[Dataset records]

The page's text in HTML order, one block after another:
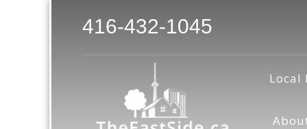
416-432-1045
Local
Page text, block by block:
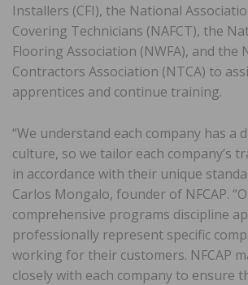
Installers (CFI), the National
Covering Technicians (NAFCT), the
Flooring Association (NWFA), and the
Contractors Association (NTCA) to
apprentices and continue training.
“We understand each company has a
culture, so we tailor each company’s
in accordance with their unique
Carlos Mongalo, founder of NFCAP.
comprehensive programs discipline
professionally represent specific
working for their customers. NFCAP
closely with each company to ensure
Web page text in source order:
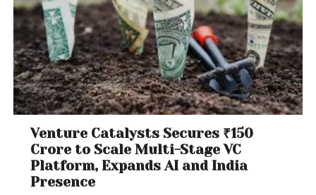
Venture Catalysts Secures ₹150
Crore to Scale Multi-Stage VC
Platform, Expands AI and India
Presence
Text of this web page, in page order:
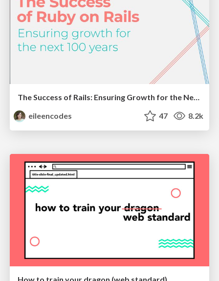
The Success of Rails: Ensuring Growth for the Next 100 Years
eileencodes
47 8.2k
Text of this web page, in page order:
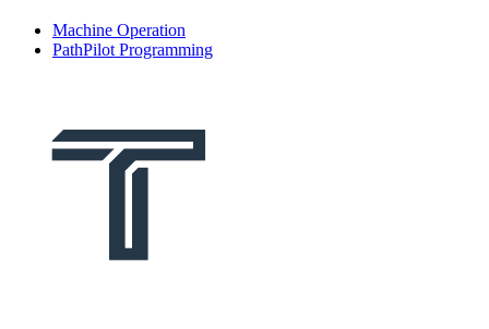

Assignment:
The records above should be returned exactly, with only their pictures held back.

Exercise solution:
The page's text in HTML order, one block after another:
416-432-1045
Local
Page text, block by block:
Installers (CFI), the National
Covering Technicians (NAFCT), the
Flooring Association (NWFA), and the
Contractors Association (NTCA) to
apprentices and continue training.
“We understand each company has a
culture, so we tailor each company’s
in accordance with their unique
Carlos Mongalo, founder of NFCAP.
comprehensive programs discipline
professionally represent specific
working for their customers. NFCAP
closely with each company to ensure
Web page text in source order:
Venture Catalysts Secures ₹150
Crore to Scale Multi-Stage VC
Platform, Expands AI and India
Presence
Text of this web page, in page order:
The Success of Rails: Ensuring Growth for the Next 100 Years
eileencodes
47 8.2k
Text of this web page, in page order:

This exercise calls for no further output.